Pertemuan singkat dan menegangkan tadi membuat Misaki masih merasakan intimidasi yang nyata.
Beberapa hari belakangan ini sungguh menguras energinya.
Permintaan sang playboy, bertemu Eikichi, dan terakhir Miyamoto-san membuatnya tak habis pikir dosa apa yang ia perbuat di masa lalu.
Kamar apartemennya sunyi. Sepertinya lelaki itu belum balik juga. Ini, kan, sudah hari ketiga. Apakah dia lupa? Entah kenapa dia sedikit kecewa.
Hah?
Kecewa?
Kenapa?
Kecewa karena tak jadi dengan rencana mereka, atau karena uang lima ratus juta yen akan melayang begitu saja? Kalau dipikir-pikir, darimana lelaki itu bakal mendapat sebanyak itu sebagai bayarannya? Itu jumlah yang tak sedikit. Kerja rodi sampai hidungnya mimisan pun ia tak akan mampu mendapat uang sebanyak itu dari hasil kerja paruh waktunya. Untungnya saat ini dia bisa bertahan sebagai penulis.
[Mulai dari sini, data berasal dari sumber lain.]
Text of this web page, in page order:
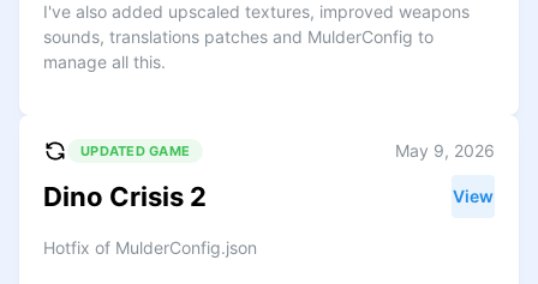
I've also added upscaled textures, improved weapons
sounds, translations patches and MulderConfig to
manage all this.
UPDATED GAME May 9, 2026
Dino Crisis 2 View
Hotfix of MulderConfig.json
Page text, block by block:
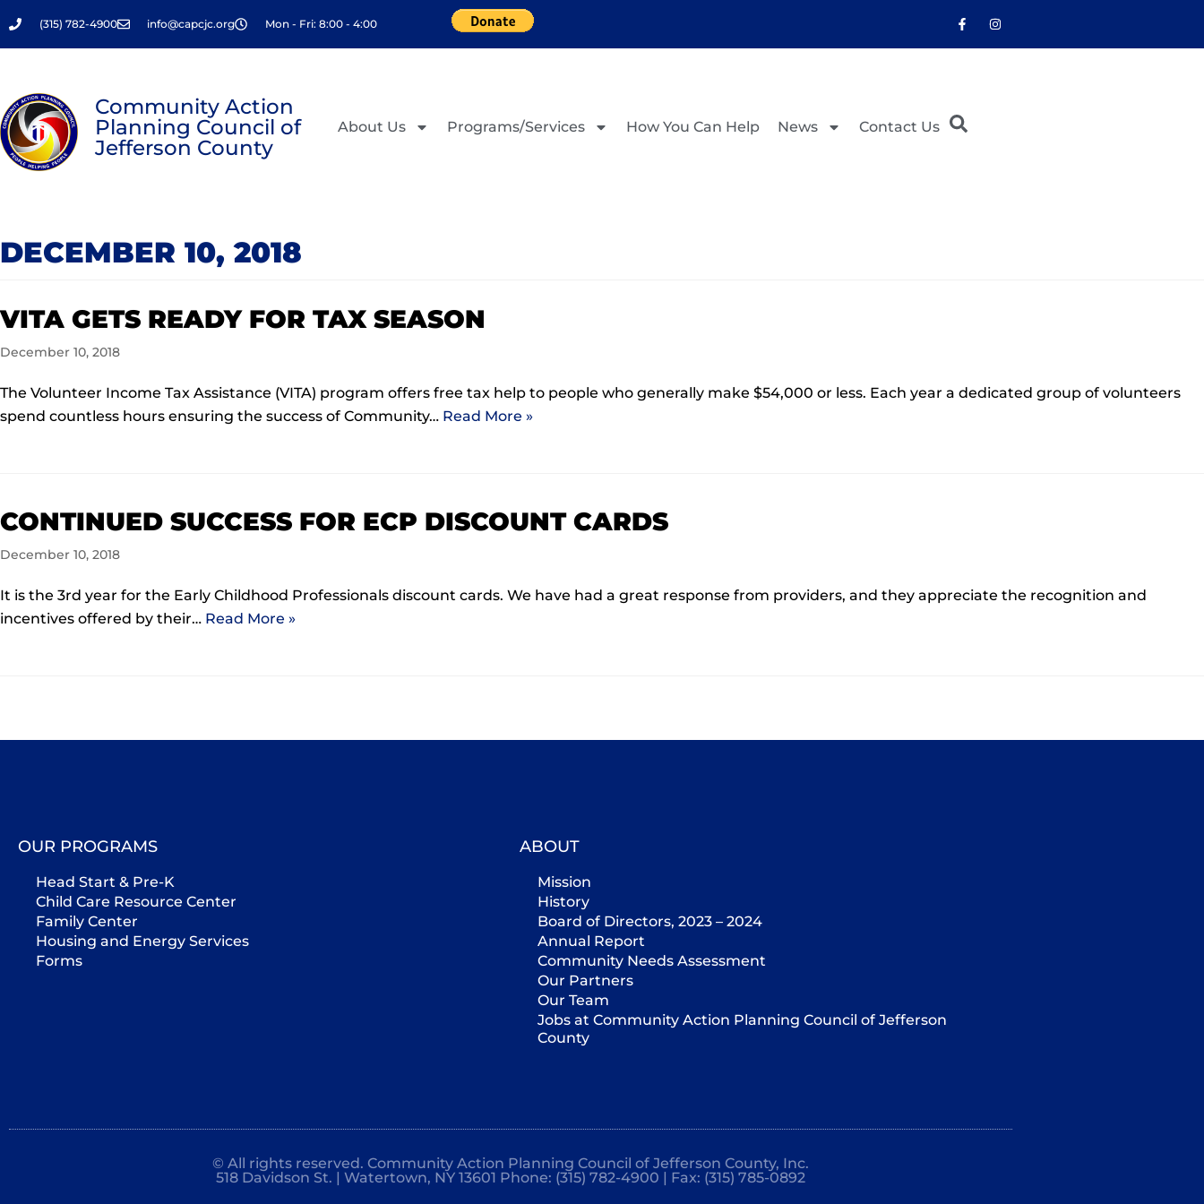
Skip(315) 782-4900 info@capcjc.org Mon - Fri: 8:00 - 4:00
Community Action
Planning Council of
Jefferson County
About Us Programs/Services How You Can Help News Contact Us
DECEMBER 10, 2018
VITA GETS READY FOR TAX SEASON
December 10, 2018
The Volunteer Income Tax Assistance (VITA) program offers free tax help to people who generally make $54,000 or less. Each year a dedicated group of volunteers
spend countless hours ensuring the success of Community… Read More »
CONTINUED SUCCESS FOR ECP DISCOUNT CARDS
December 10, 2018
It is the 3rd year for the Early Childhood Professionals discount cards. We have had a great response from providers, and they appreciate the recognition and
incentives offered by their… Read More »
OUR PROGRAMS
Head Start & Pre-K
Child Care Resource Center
Family Center
Housing and Energy Services
Forms
ABOUT
Mission
History
Board of Directors, 2023 – 2024
Annual Report
Community Needs Assessment
Our Partners
Our Team
Jobs at Community Action Planning Council of Jefferson
County
© All rights reserved. Community Action Planning Council of Jefferson County, Inc.
518 Davidson St. | Watertown, NY 13601 Phone: (315) 782-4900 | Fax: (315) 785-0892

Pekerjaan lelaki itu apa, sih? Ini baru terbersit di benaknya.
Jika dilirik dari penampilannya, mungkin ia seumuran dengan Misaki. Pekerjaan apa seusia dia yang bisa menghamburkan uang sebanyak itu demi acara resmi sehari?
Perasaannya tak enak.
Selama ini, dari cerita n****+ atau komik yang ia amati, hanya ada beberapa jalan mendapat uang dengan mudah seperti air keran terbuka di usia seperti itu, salah satunya adalah perbuatan melanggar hukum alias kriminal.
Tunggu!
Sebuah dugaan menusuk otaknya dengan cepat, pikiran buruk merayapi otaknya.
Di-dia bukan GIG*LO, KAN???
Napas Misaki tercekat memikirkannya.
Selama ini, dia memang suka membawa banyak wanita ke apartemennya dan sama sekali tak ada yang protes, bahkan sampai suara-suara tak menyenangkan dan memalukan terdengar pun, para penghuni apartemen tak ada yang muncul dan memaki-makinya karena berbuat tak senonohnya. Disuapkah mereka?
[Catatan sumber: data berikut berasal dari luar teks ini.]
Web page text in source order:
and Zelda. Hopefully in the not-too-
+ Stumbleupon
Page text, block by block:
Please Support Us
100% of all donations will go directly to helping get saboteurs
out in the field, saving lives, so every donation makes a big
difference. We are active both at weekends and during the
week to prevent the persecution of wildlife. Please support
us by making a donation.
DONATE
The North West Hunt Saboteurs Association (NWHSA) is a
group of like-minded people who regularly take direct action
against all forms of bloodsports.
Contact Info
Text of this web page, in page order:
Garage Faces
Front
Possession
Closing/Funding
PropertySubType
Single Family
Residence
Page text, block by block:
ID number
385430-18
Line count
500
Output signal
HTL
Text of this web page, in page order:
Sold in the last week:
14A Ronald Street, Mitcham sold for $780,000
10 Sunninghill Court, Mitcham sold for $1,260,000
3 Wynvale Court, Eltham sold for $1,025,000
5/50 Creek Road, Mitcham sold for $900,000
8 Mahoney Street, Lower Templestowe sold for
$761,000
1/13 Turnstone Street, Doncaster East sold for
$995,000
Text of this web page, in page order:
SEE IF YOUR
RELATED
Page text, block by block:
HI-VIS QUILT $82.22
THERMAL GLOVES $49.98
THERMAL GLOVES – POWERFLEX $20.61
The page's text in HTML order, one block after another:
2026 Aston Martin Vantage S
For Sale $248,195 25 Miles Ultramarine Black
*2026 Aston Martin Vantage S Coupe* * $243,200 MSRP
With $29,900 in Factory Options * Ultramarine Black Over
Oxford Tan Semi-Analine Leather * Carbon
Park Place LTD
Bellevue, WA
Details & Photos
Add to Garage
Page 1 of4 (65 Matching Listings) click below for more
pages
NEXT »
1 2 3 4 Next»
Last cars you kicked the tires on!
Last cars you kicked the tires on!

Pikirannya berkeliaran ke mana-mana, jika sampai benar ia seperti itu, maka uang lima ratus juta yen yang akan diterimanya adalah uang instan yang dikumpulkan dengan cara yang membuatnya mual!
Memikirkannya saja dengan banyak wanita membuat bulu kuduknya merinding, perutnya bergejolak hebat.
Tubuhnya terlalu lelah saat ini, maka disimpan-nyalah pemikiran rumit itu sejenak. Ia meraih boneka beruang besar, menyandarkannya ke tembok lalu tidur di pangkuan boneka itu.
Rasanya, badannya remuk redam setelah bekerja semalam suntuk.
Tidur adalah obat terbaik untuk pikirannya saat ini. Semua hal buruk dan membuat hatinya cemas disingkirkannya jauh-jauh.
Sebelum menutup mata dan memasuki dunia mimpi, ia tersenyum ke arah foto keluarganya.
Eikichi...
Tetangganya sejak kecil.
Senpai panutannya.
Meski ia tak membenci Eikichi, namun ia tak mau menyentuh apa pun yang berkaitan dengan masa lalunya yang buruk, tidak jelas, dan penuh rasa horor mengintimidasi.
Bagaimana mungkin dia dengannya santai menanggapi kemunculan Eikichi dalam hidupnya kembali setelah tragedi itu?
Otaknya sudah tak waras, kah?
"Apakah semua akan baik-baik saja?" ia tersenyum samar-samar. "Ayah, cepatlah sadar... firasatku buruk sekali dengan kehadiran Eikichi..."
Ia pun tertidur lelap dalam kesunyian pagi itu.